ENTRIES PROVIDED
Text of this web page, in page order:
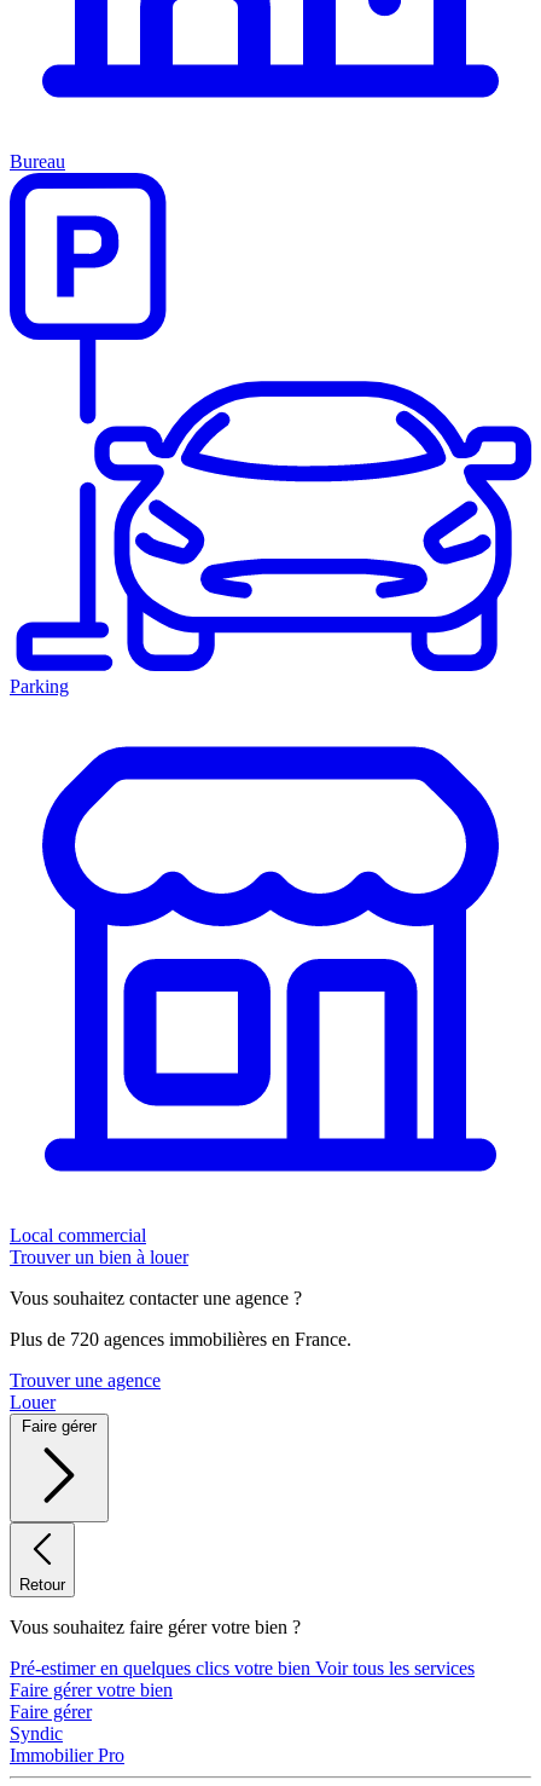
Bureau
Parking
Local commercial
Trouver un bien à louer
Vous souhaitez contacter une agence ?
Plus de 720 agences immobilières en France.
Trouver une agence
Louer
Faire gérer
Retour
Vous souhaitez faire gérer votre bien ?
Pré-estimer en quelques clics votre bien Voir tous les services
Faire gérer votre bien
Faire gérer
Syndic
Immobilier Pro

AIM OF THE EXERCISE
Count the lines in the data where "gérer" occurs. Report the number only.

ANSWER SECTION
4